Soros’ publisher, PublicAffairs, has made a specialty of producing books very rapidly--it had “The Starr Report” in bookstores hardly more than a week after it was released--and one of the great virtues of “Crisis” is its magazine-like immediacy. Soros didn’t deliver the final manuscript until September and so was able to include substantial selections from personal notes taken during August’s crisis in Russia. As a native of Hungary, Soros knows as much about Eastern Europe and Russia as any other Western investor, and he charts the disintegration of the Russian government and the dithering of the West in considerable detail. As investors fled Russia, the government was forced to pay rates as high as 450% to induce foreigners to hold rubles.

Soros himself had resisted investing in Russia until just before the crisis, but he says he was sufficiently heartened by, or taken in by, a new reform government that he bought shares when Russia privatized its national telephone company. But that transaction touched off such a vicious spoils fight among the Russian oligarchs that all hopes of reform were crushed; for Soros it was “one of the worst investments of my professional career.”

Advertisement

At the height of the Russian crisis, Soros’ intense lobbying for a $50-billion Western rescue effort drew considerable criticism, for he clearly would have benefited from a rescue. But he presents the case for intervention and details his own conflicts with considerable candor, so readers can choose whether to take him at his word that he was more worried about global economic thrombosis than an ill-timed stock investment.

Russia’s default did indeed trigger a worldwide crisis. The American mortgage-backed and high-yield bond markets were devastated, and the sudden market turmoil caused the very dangerous $100-billion collapse of the hedge fund Long Term Capital Management. Soros concludes with the reflection: “I have no regrets with regard to my attempts to help Russia. . . . I have grave regrets as an investor. It goes to show how difficult it is to reconcile the two roles.”

Soros offers three primary reasons why he thinks the global economy is heading for a cliff. In the first place, he believes that global banks are much weaker than their balance sheets suggest. They routinely swap loans with each other to smooth out their cash flows. (If a bank pays floating rates on its deposits, its earnings will be more stable if it swaps fixed-rate loans for floating-rate loans.) Because banks swap only the interest obligations and not the risk on the underlying loans, the swaps are typically not reported on their balance sheets. Over the last year or so, however, many swaps broke down amid the global currency turmoil, and banks found themselves facing much greater exposure than they had thought. (Despite their loud protests, American banks will be required by the Accounting Standards Board to report the value of swaps on their balance sheets starting next year.)

Second, Soros believes that the weakness of the banks will create a credit crunch and a long-term withdrawal of finance from developing countries. China and Brazil will go down like tenpins, severely affecting world trade. Although the book went to press before the recent $42-billion bailout package for Brazil, it is not likely that Soros would expect it to be sufficient. Finally, he believes that international authorities have neither the will nor the understanding to do much about it.

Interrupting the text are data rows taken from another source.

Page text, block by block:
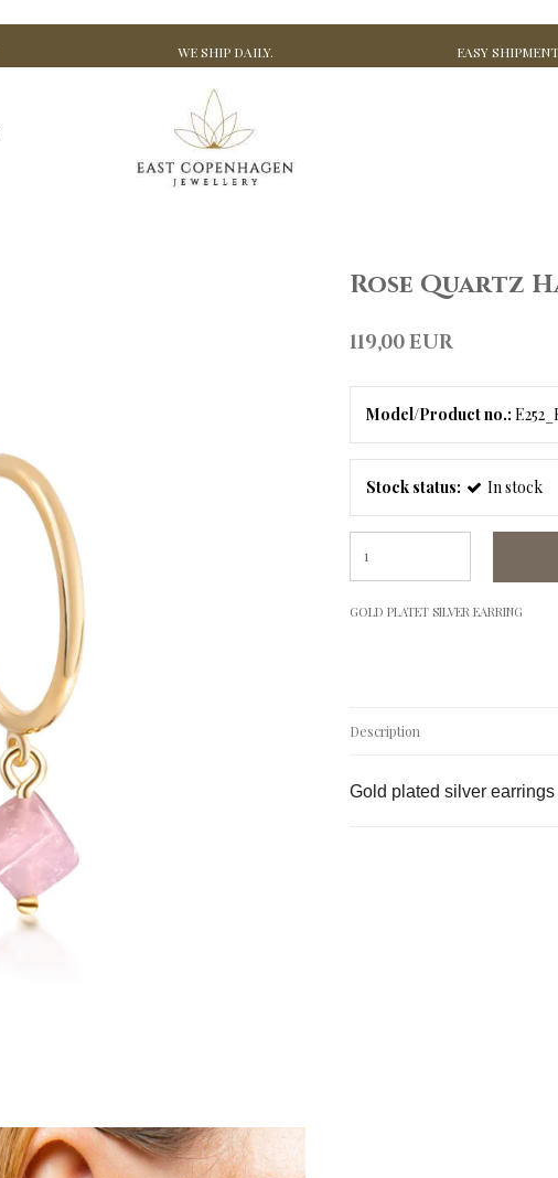
WE SHIP DAILY. EASY
Rose Quartz
119,00 EUR
Model/Product no.:
Stock status: In stock
GOLD PLATET SILVER EARRING
Description
Gold plated silver
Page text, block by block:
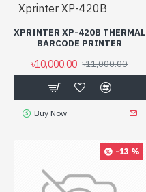
Xprinter XP-420B
XPRINTER XP-420B THERMAL
BARCODE PRINTER
৳10,000.00 ৳11,000.00
Buy Now
-13 %
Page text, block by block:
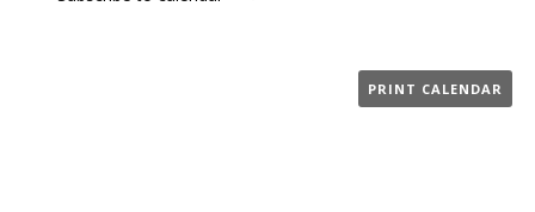
PRINT CALENDAR
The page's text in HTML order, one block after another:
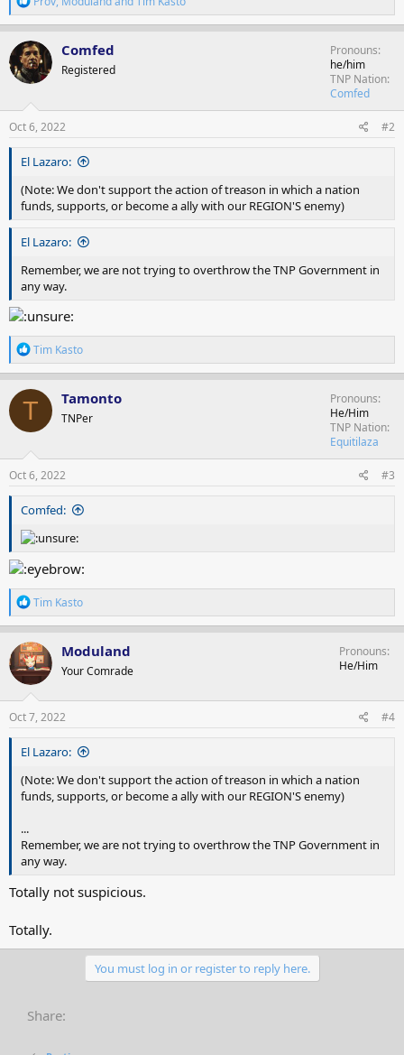
e
a
c
t
i
o
:
Comfed
Registered
Pronouns
he/him
TNP Nation
Comfed
Oct 6, 2022 #2
El Lazaro:
(Note: We don't support the action of treason in which a nation
funds, supports, or become a ally with our REGION'S enemy)
El Lazaro:
Remember, we are not trying to overthrow the TNP Government in
any way.
R
e
a
c
t
o
:
Tim Kasto
T Tamonto
TNPer
Pronouns
He/Him
TNP Nation
Equitilaza
Oct 6, 2022 #3
Comfed:
R
e
a
c
t
i
o
n
s
Tim Kasto
Moduland
Your Comrade
Pronouns
He/Him
Oct 7, 2022 #4
El Lazaro:
(Note: We don't support the action of treason in which a nation
funds, supports, or become a ally with our REGION'S enemy)
...
Remember, we are not trying to overthrow the TNP Government in
any way.
Totally not suspicious.
Totally.
You must log in or register to reply here.
Share:
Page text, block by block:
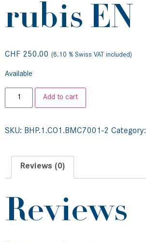
rubis EN
CHF 250.00 (8.10 % Swiss VAT included)
Available
Add to cart
SKU: BHP.1.CO1.BMC7001-2 Category:
Reviews (0)
Reviews
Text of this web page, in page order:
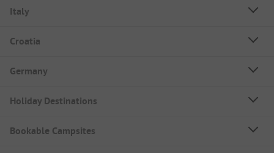
Italy
Croatia
Germany
Holiday Destinations
Bookable Campsites
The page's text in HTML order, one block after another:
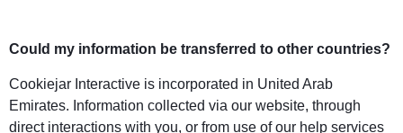
Could my information be transferred to other countries?
Cookiejar Interactive is incorporated in United Arab
Emirates. Information collected via our website, through
direct interactions with you, or from use of our help services

Given the depth of his concerns, Soros’ reform proposals are surprisingly modest: more consistent rules governing international banks, international credit insurance, measures to force banks to convert developing country debt to equity (which helped in resolving the 1980s Latin American debt crisis) and “sand in the wheel” circuit breaker-like reforms to slow down short-term international capital flows.

Economic reform, however, will not address the deeper causes of Soros’ gloom--that the raw operations of the market are becoming the paradigm for all of society, sweeping away civic virtue and reshaping all social relations in the form of market transactions. That is a gloomy prospect indeed and one can only hope that the canny old investor is once again on the wrong side of a short sale.